= Digital terrestrial television in the Republic of Ireland =

The deployment of digital terrestrial television in Ireland has taken some time, with the first small tests being carried out in 1998. 2002 saw the cancellation and non-award of the DTT commercial licence and transmission network sale. In August 2006, a major regional DTT trial began in conjunction with major television channels in Ireland including Raidió Teilifís Éireann, TV3, TG4 and the now-defunct Channel 6. By 2008 the Broadcasting Authority of Ireland announced that three groups had come together with proposals to manage commercial DTT in Ireland.

== Historical testing ==
DVB-T was repeatedly tested from RTÉ Network Limited's Three Rock Mountain transmitter, with relatively long tests in 1998 and 2001, and shorter tests in 2004, with a single multiplex carrying the four Irish analogue terrestrial channels, and Tara Television while it was in existence, on both UHF (channel 26) and VHF (channel D).
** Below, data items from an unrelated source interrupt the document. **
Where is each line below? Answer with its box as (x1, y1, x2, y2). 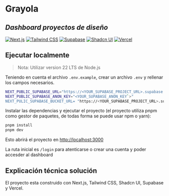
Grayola (5, 3, 39, 15)
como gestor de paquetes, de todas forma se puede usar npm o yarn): (5, 113, 151, 119)
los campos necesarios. (5, 79, 55, 86)
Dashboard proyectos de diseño (5, 23, 108, 32)
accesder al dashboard (5, 152, 53, 158)
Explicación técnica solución (5, 166, 97, 175)
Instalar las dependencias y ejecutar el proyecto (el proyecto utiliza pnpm (5, 108, 157, 114)
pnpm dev (5, 127, 24, 133)
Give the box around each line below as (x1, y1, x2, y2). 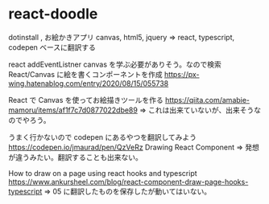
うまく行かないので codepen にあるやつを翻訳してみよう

These were under temporary licences for testing, which are regularly awarded.

A contract to run a nationwide system, with six multiplexes from main sites and four from relay sites, was awarded in 2001 to ITS Digital Limited, trading as "It's TV" and led by former RTÉ executive Peter Branagan, who intended to launch a pay TV and broadband service. ITS wanted to offer broadband internet access using the DVB-RCT standard (which, while providing 30 Mbit/s, did not provide sufficient reverse link capacity for 20,000 people on one mast). ITS did not have a broadband licence and no viable business plan without selling broadband, and due to lack of funding withdrew its application in October 2002.

The government also planned to privatise RTÉ's transmission network at this time but this too failed in October 2002 following the withdrawal of ITS Digital Limited DTT licence application and a number of other factors.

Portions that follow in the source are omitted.